ASMP is a lean, agent-native replacement for MCP. While MCP treats agents as "tool-callers" with a static menu of capabilities, ASMP treats them as process executors navigating a Finite State Machine (FSM). The server exposes only the context that matters for the current step—a State Frame—so agents stay token-efficient and deterministic.

flowchart LR
    subgraph MCP["MCP"]
        T[Tool 1]
        U[Tool 2]
        V[Tool N]
    end
    A[Agent] --> T
    A --> U
    A --> V

    subgraph ASMP["ASMP"]
        S[State Frame]
        S --> N[Next States]
    end
    B[Agent] --> S
    S --> B
Loading

Why ASMP?

MCP (legacy) ASMP (agent-native)
Token usage High: loads all tool schemas up front Minimal: only current state + one skill
Control Probabilistic: agent guesses next step Deterministic: server enforces valid paths
Logic Scattered in prompt/client Centralized in FSM + SKILL.md + stage tools/resources
Async Request-response; long tasks time out Async-first: Streamable HTTP / NDJSON
Integration Requires MCP SDKs/servers Zero-package: standard HTTP + JSON

ASMP is the GPS. The server tells the agent: You are here; these are the only valid next actions.

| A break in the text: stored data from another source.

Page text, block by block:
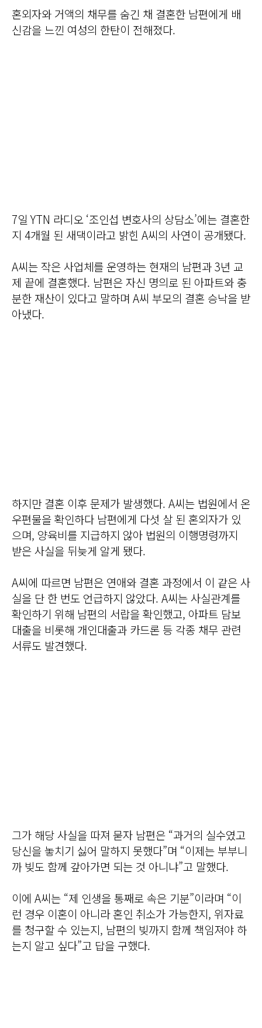
혼외자와 거액의 채무를 숨긴 채 결혼한 남편에게 배
신감을 느낀 여성의 한탄이 전해졌다.
7일 YTN 라디오 ‘조인섭 변호사의 상담소’에는 결혼한
지 4개월 된 새댁이라고 밝힌 A씨의 사연이 공개됐다.
A씨는 작은 사업체를 운영하는 현재의 남편과 3년 교
제 끝에 결혼했다. 남편은 자신 명의로 된 아파트와 충
분한 재산이 있다고 말하며 A씨 부모의 결혼 승낙을 받
아냈다.
하지만 결혼 이후 문제가 발생했다. A씨는 법원에서 온
우편물을 확인하다 남편에게 다섯 살 된 혼외자가 있
으며, 양육비를 지급하지 않아 법원의 이행명령까지
받은 사실을 뒤늦게 알게 됐다.
A씨에 따르면 남편은 연애와 결혼 과정에서 이 같은 사
실을 단 한 번도 언급하지 않았다. A씨는 사실관계를
확인하기 위해 남편의 서랍을 확인했고, 아파트 담보
대출을 비롯해 개인대출과 카드론 등 각종 채무 관련
서류도 발견했다.
그가 해당 사실을 따져 묻자 남편은 “과거의 실수였고
당신을 놓치기 싫어 말하지 못했다”며 “이제는 부부니
까 빚도 함께 갚아가면 되는 것 아니냐”고 말했다.
이에 A씨는 “제 인생을 통째로 속은 기분”이라며 “이
런 경우 이혼이 아니라 혼인 취소가 가능한지, 위자료
를 청구할 수 있는지, 남편의 빚까지 함께 책임져야 하
는지 알고 싶다”고 답을 구했다.
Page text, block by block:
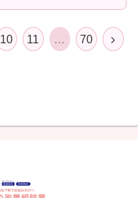
10 11 … 70
次
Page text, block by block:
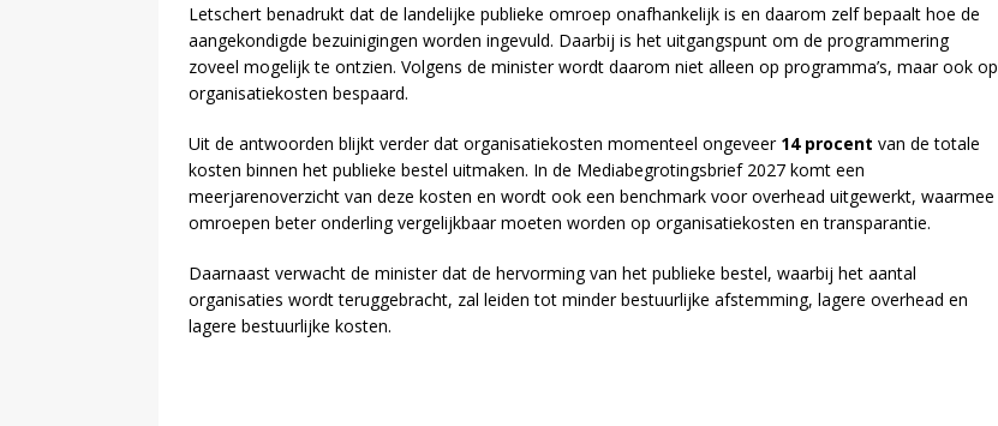
Letschert benadrukt dat de landelijke publieke omroep onafhankelijk is en daarom zelf bepaalt hoe de
aangekondigde bezuinigingen worden ingevuld. Daarbij is het uitgangspunt om de programmering
zoveel mogelijk te ontzien. Volgens de minister wordt daarom niet alleen op programma’s, maar ook op
organisatiekosten bespaard.
Uit de antwoorden blijkt verder dat organisatiekosten momenteel ongeveer 14 procent van de totale
kosten binnen het publieke bestel uitmaken. In de Mediabegrotingsbrief 2027 komt een
meerjarenoverzicht van deze kosten en wordt ook een benchmark voor overhead uitgewerkt, waarmee
omroepen beter onderling vergelijkbaar moeten worden op organisatiekosten en transparantie.
Daarnaast verwacht de minister dat de hervorming van het publieke bestel, waarbij het aantal
organisaties wordt teruggebracht, zal leiden tot minder bestuurlijke afstemming, lagere overhead en
lagere bestuurlijke kosten.
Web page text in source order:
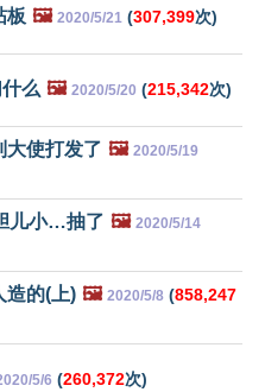
板 🖼️ 2020/5/21 (307,399次)
么 🖼️ 2020/5/20 (215,342次)
大使打发了 🖼️ 2020/5/19
儿小…抽了 🖼️ 2020/5/14
造的(上) 🖼️ 2020/5/8 (858,247
5/6 (260,372次)
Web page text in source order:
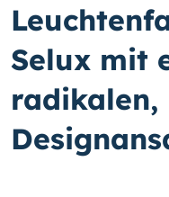
Selux mit
radikalen,
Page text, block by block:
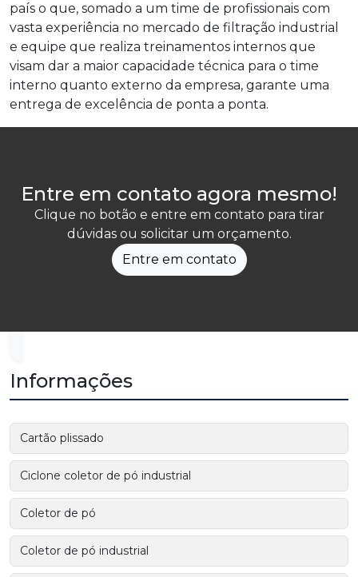
país o que, somado a um time de profissionais com
vasta experiência no mercado de filtração industrial
e equipe que realiza treinamentos internos que
visam dar a maior capacidade técnica para o time
interno quanto externo da empresa, garante uma
entrega de excelência de ponta a ponta.
Entre em contato agora mesmo!
Clique no botão e entre em contato para tirar
dúvidas ou solicitar um orçamento.
Entre em contato
Informações
Cartão plissado
Ciclone coletor de pó industrial
Coletor de pó
Coletor de pó industrial
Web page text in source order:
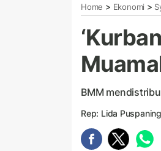
Home > Ekonomi >
BMM
Rep: Lida
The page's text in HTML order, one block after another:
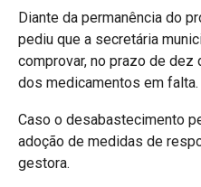
Diante da permanência do
pediu que a secretária
comprovar, no prazo de dez
dos medicamentos em falta.
Caso o desabastecimento
adoção de medidas de
gestora.
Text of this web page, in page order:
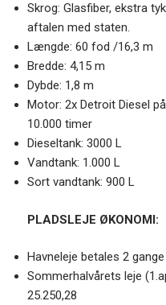
Skrog: Glasfiber, ekstra
aftalen med staten.
Længde: 60 fod /16,3 m
Bredde: 4,15 m
Dybde: 1,8 m
Motor: 2x Detroit Diesel
10.000 timer
Dieseltank: 3000 L
Vandtank: 1.000 L
Sort vandtank: 900 L
PLADSLEJE ØKONOMI:
Havneleje betales 2
Sommerhalvårets leje
25.250,28
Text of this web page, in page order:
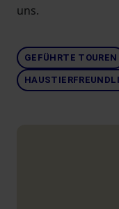
uns.
GEFÜHRTE TOUREN
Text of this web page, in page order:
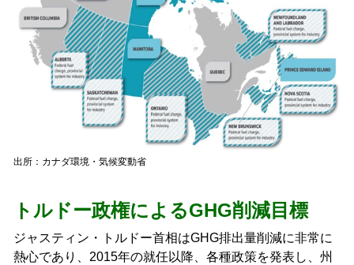
出所：カナダ環境・気候変動省
トルドー政権によるGHG削減目標
ジャスティン・トルドー首相はGHG排出量削減に非常に
熱心であり、2015年の就任以降、各種政策を発表し、州
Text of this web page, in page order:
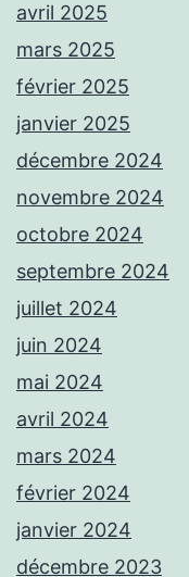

Full documentation — detailed docs for every feature below. Contributing — how to run tests and keep the spec in sync.


The State Frame

State Frame (detailed)

Every ASMP response is a State Frame—the single source of truth for the run:

Field Purpose
run_id Unique execution instance; used for resumption and stream
workflow_id Workflow blueprint (e.g. document-approval-v1)
state Current FSM node (e.g. AWAITING_AUDIT)
status active | processing | awaiting_input | completed | failed
hint Natural language guidance for the LLM (system-prompt bridge)
active_skill Optional link to a SKILL.md; load only in this state
next_states Valid transitions: action, method, href, expects
stream_url Where to listen for NDJSON state updates
tools Optional. Stage-bound tools callable in this state (name, href, description, expects).
resources Optional. Stage-bound resources readable in this state (uri, name, mime_type).

Progressive disclosure: Only the current state and its next_states (and that state’s tools / resources) are exposed. No global tool menu.


Dynamic CLIs (remote dynamic CLI feature)

ASMP supports a remote dynamic CLI feature: every server exposes GET /runs/{run_id}/cli, which returns a CLI object (prompt, hint, options) for the current state—either from workflow hooks (.cli(state, ...)) or auto-generated from the frame’s hint and next_states. So any client can use any ASMP server as a CLI tool.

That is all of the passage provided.